Exercise data:
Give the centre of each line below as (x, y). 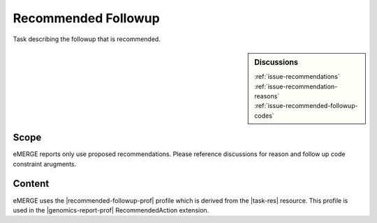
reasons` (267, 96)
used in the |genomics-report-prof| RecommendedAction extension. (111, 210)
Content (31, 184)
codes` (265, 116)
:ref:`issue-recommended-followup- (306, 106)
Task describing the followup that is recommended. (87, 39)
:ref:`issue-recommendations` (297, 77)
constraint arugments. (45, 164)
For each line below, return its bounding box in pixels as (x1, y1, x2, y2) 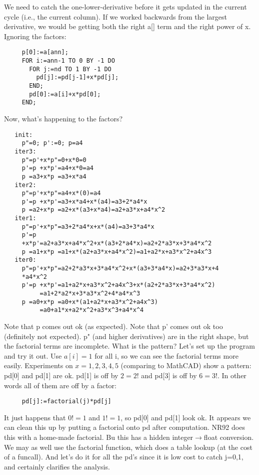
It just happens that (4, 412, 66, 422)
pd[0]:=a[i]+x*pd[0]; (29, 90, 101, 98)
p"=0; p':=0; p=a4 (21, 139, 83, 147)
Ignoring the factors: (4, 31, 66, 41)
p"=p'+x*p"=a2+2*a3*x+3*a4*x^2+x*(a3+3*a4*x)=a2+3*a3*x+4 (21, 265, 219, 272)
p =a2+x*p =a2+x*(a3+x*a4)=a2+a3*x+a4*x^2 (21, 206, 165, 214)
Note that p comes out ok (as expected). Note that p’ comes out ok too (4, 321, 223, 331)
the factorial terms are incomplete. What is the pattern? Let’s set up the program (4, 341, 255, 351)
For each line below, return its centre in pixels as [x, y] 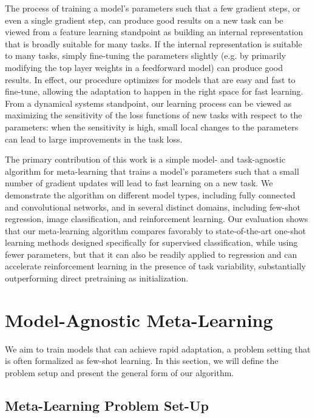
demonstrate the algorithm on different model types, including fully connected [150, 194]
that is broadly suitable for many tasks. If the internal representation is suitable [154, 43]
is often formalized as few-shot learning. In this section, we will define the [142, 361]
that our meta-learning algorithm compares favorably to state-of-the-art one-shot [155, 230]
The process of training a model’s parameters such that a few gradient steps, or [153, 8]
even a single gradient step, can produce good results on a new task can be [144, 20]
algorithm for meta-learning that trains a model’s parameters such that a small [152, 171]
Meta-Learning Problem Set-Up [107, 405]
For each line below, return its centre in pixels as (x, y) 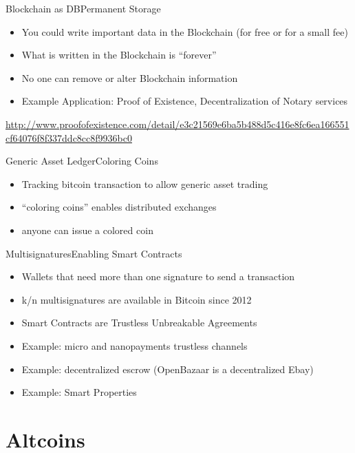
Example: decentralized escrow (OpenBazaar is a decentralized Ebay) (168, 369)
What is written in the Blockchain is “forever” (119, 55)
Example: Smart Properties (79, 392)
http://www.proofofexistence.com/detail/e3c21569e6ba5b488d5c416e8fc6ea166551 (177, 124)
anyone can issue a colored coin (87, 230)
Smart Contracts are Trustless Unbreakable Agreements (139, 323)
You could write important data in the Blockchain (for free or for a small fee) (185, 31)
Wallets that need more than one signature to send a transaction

Exercise description:
Set down exactly, from the line that contains "the factorial terms" through the last line of the data, each line as it stands, and leave the pictures out.

Task solution:
the factorial terms are incomplete. What is the pattern? Let’s set up the program (4, 341, 255, 351)
For each line below, return its centre in pixels as [x, y] 
demonstrate the algorithm on different model types, including fully connected [150, 194]
that is broadly suitable for many tasks. If the internal representation is suitable [154, 43]
is often formalized as few-shot learning. In this section, we will define the [142, 361]
that our meta-learning algorithm compares favorably to state-of-the-art one-shot [155, 230]
The process of training a model’s parameters such that a few gradient steps, or [153, 8]
even a single gradient step, can produce good results on a new task can be [144, 20]
algorithm for meta-learning that trains a model’s parameters such that a small [152, 171]
Meta-Learning Problem Set-Up [107, 405]
For each line below, return its centre in pixels as (x, y) 
Example: decentralized escrow (OpenBazaar is a decentralized Ebay) (168, 369)
What is written in the Blockchain is “forever” (119, 55)
Example: Smart Properties (79, 392)
http://www.proofofexistence.com/detail/e3c21569e6ba5b488d5c416e8fc6ea166551 (177, 124)
anyone can issue a colored coin (87, 230)
Smart Contracts are Trustless Unbreakable Agreements (139, 323)
You could write important data in the Blockchain (for free or for a small fee) (185, 31)
Wallets that need more than one signature to send a transaction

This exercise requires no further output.